**** GIVEN RECORDS

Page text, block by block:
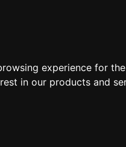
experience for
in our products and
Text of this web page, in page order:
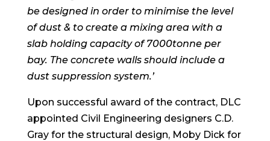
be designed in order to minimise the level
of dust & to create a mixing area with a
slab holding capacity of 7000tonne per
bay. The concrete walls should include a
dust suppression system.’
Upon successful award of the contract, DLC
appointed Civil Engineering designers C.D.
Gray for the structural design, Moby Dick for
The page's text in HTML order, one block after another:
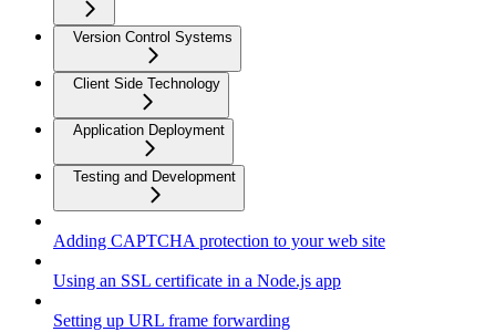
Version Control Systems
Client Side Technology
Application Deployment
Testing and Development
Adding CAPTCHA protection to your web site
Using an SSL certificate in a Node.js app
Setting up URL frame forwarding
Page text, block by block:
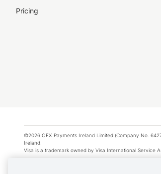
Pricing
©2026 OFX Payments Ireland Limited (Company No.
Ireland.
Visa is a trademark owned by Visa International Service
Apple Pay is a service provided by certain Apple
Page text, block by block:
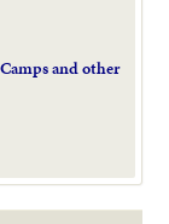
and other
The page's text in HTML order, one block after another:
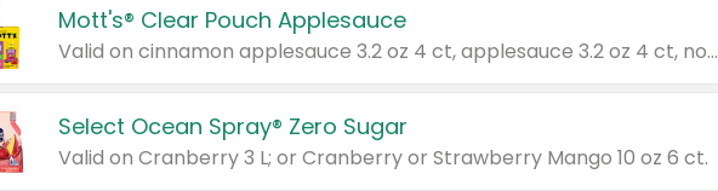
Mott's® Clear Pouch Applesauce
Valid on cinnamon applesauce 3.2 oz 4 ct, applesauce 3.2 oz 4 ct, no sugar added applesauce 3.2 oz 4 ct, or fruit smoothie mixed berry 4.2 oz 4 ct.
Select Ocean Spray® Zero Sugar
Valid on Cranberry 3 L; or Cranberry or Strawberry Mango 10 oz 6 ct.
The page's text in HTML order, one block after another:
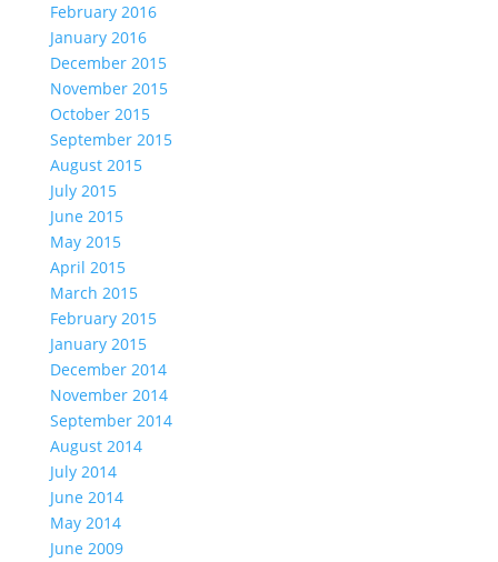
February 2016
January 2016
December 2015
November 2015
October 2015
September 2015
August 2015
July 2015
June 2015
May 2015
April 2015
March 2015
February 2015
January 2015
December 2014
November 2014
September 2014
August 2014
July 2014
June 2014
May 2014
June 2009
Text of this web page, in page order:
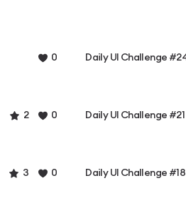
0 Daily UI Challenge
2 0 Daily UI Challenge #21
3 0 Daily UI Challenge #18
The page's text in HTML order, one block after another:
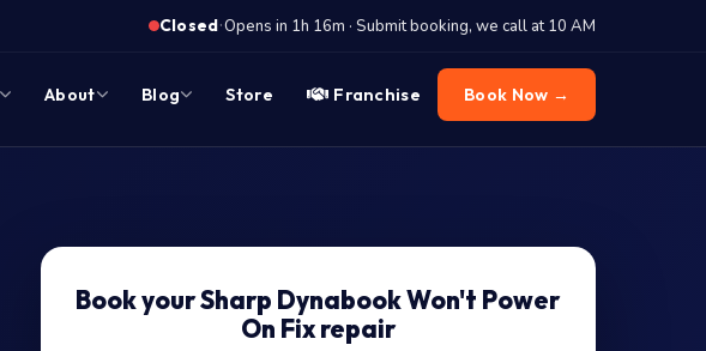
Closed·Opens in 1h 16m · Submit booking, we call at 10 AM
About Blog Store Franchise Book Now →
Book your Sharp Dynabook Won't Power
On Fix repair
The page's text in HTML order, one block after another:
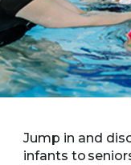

********

### WORK REQUIRED
Please return all of the entries word for word, excluding the pictures.

### TASK RESULT
Page text, block by block:
experience for
in our products and
Text of this web page, in page order:
be designed in order to minimise the level
of dust & to create a mixing area with a
slab holding capacity of 7000tonne per
bay. The concrete walls should include a
dust suppression system.’
Upon successful award of the contract, DLC
appointed Civil Engineering designers C.D.
Gray for the structural design, Moby Dick for
The page's text in HTML order, one block after another:
Version Control Systems
Client Side Technology
Application Deployment
Testing and Development
Adding CAPTCHA protection to your web site
Using an SSL certificate in a Node.js app
Setting up URL frame forwarding
Page text, block by block:
Pricing
©2026 OFX Payments Ireland Limited (Company No.
Ireland.
Visa is a trademark owned by Visa International Service
Apple Pay is a service provided by certain Apple
Page text, block by block:
and other
The page's text in HTML order, one block after another:
Mott's® Clear Pouch Applesauce
Valid on cinnamon applesauce 3.2 oz 4 ct, applesauce 3.2 oz 4 ct, no sugar added applesauce 3.2 oz 4 ct, or fruit smoothie mixed berry 4.2 oz 4 ct.
Select Ocean Spray® Zero Sugar
Valid on Cranberry 3 L; or Cranberry or Strawberry Mango 10 oz 6 ct.
The page's text in HTML order, one block after another:
February 2016
January 2016
December 2015
November 2015
October 2015
September 2015
August 2015
July 2015
June 2015
May 2015
April 2015
March 2015
February 2015
January 2015
December 2014
November 2014
September 2014
August 2014
July 2014
June 2014
May 2014
June 2009
Text of this web page, in page order:
0 Daily UI Challenge
2 0 Daily UI Challenge #21
3 0 Daily UI Challenge #18
The page's text in HTML order, one block after another:
Closed·Opens in 1h 16m · Submit booking, we call at 10 AM
About Blog Store Franchise Book Now →
Book your Sharp Dynabook Won't Power
On Fix repair
The page's text in HTML order, one block after another:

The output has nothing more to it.